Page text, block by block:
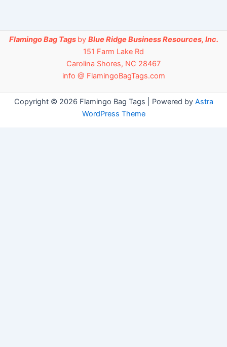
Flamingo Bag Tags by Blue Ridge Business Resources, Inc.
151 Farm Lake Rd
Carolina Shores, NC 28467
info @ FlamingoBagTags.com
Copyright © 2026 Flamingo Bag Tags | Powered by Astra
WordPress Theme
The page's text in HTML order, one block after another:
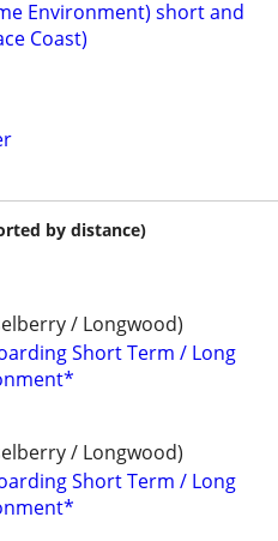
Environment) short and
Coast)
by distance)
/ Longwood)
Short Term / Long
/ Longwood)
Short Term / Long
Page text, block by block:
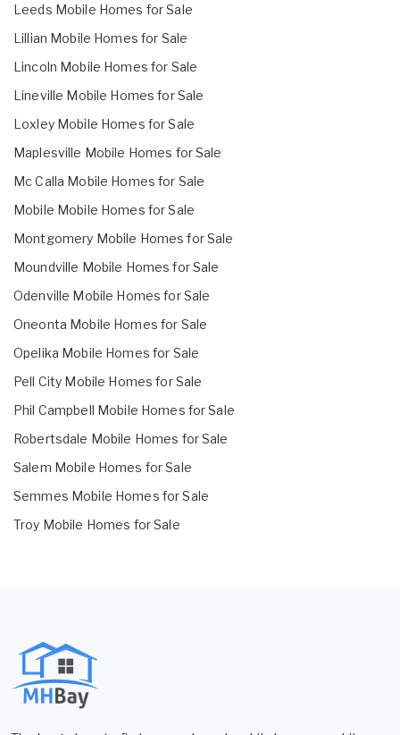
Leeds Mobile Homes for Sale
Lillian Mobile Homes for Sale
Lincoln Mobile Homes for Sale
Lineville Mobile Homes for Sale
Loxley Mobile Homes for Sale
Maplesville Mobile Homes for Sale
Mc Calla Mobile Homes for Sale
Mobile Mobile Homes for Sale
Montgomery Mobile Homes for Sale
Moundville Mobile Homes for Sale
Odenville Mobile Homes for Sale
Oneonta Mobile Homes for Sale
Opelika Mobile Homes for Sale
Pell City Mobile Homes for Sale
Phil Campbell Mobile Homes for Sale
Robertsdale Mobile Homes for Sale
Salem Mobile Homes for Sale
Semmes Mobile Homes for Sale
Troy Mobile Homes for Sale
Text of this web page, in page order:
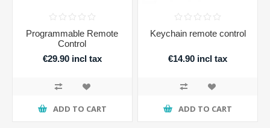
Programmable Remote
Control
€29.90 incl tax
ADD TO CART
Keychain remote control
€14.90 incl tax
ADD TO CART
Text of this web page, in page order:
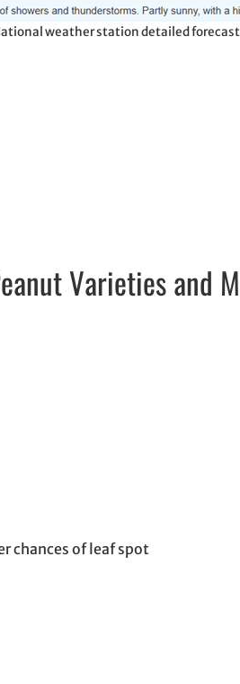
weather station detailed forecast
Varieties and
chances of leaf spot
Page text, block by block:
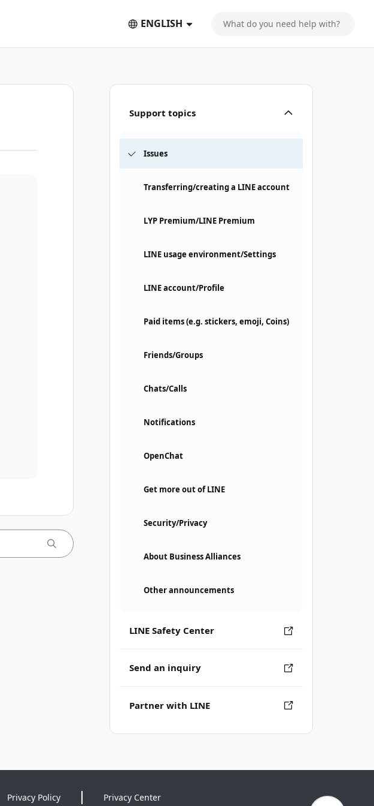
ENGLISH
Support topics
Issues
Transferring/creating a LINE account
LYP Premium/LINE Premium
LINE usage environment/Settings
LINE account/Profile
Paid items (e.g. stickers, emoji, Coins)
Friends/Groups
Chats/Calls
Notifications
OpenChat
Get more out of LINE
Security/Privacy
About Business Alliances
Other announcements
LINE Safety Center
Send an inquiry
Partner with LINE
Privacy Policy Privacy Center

→ **Exercise instructions**
Repeat each line of the records exactly. Do not include the pictures.

→ **Your response**
Page text, block by block:
Flamingo Bag Tags by Blue Ridge Business Resources, Inc.
151 Farm Lake Rd
Carolina Shores, NC 28467
info @ FlamingoBagTags.com
Copyright © 2026 Flamingo Bag Tags | Powered by Astra
WordPress Theme
The page's text in HTML order, one block after another:
Environment) short and
Coast)
by distance)
/ Longwood)
Short Term / Long
/ Longwood)
Short Term / Long
Page text, block by block:
Leeds Mobile Homes for Sale
Lillian Mobile Homes for Sale
Lincoln Mobile Homes for Sale
Lineville Mobile Homes for Sale
Loxley Mobile Homes for Sale
Maplesville Mobile Homes for Sale
Mc Calla Mobile Homes for Sale
Mobile Mobile Homes for Sale
Montgomery Mobile Homes for Sale
Moundville Mobile Homes for Sale
Odenville Mobile Homes for Sale
Oneonta Mobile Homes for Sale
Opelika Mobile Homes for Sale
Pell City Mobile Homes for Sale
Phil Campbell Mobile Homes for Sale
Robertsdale Mobile Homes for Sale
Salem Mobile Homes for Sale
Semmes Mobile Homes for Sale
Troy Mobile Homes for Sale
Text of this web page, in page order:
Programmable Remote
Control
€29.90 incl tax
ADD TO CART
Keychain remote control
€14.90 incl tax
ADD TO CART
Text of this web page, in page order:
weather station detailed forecast
Varieties and
chances of leaf spot
Page text, block by block:
ENGLISH
Support topics
Issues
Transferring/creating a LINE account
LYP Premium/LINE Premium
LINE usage environment/Settings
LINE account/Profile
Paid items (e.g. stickers, emoji, Coins)
Friends/Groups
Chats/Calls
Notifications
OpenChat
Get more out of LINE
Security/Privacy
About Business Alliances
Other announcements
LINE Safety Center
Send an inquiry
Partner with LINE
Privacy Policy Privacy Center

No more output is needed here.